ACTION ITEM: Everything from the line holding "transmitter on the" to the end of the listing below should be copied exactly, line for line, minus the pictures.

=== Begin Enclosure ===

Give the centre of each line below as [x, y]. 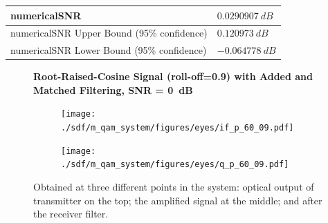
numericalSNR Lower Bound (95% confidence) [109, 50]
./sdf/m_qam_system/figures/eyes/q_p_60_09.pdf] [175, 165]
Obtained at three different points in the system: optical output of [174, 187]
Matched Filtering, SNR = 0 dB [113, 89]
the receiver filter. [71, 214]
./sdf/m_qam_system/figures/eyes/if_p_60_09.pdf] [177, 128]
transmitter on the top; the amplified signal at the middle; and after [178, 200]
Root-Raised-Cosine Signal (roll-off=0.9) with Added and [173, 76]
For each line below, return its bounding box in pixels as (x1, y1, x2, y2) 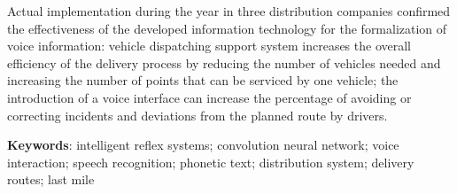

=== End Enclosure ===

SOLUTION:
transmitter on the top; the amplified signal at the middle; and after [178, 200]
Root-Raised-Cosine Signal (roll-off=0.9) with Added and [173, 76]
For each line below, return its bounding box in pixels as (x1, y1, x2, y2) 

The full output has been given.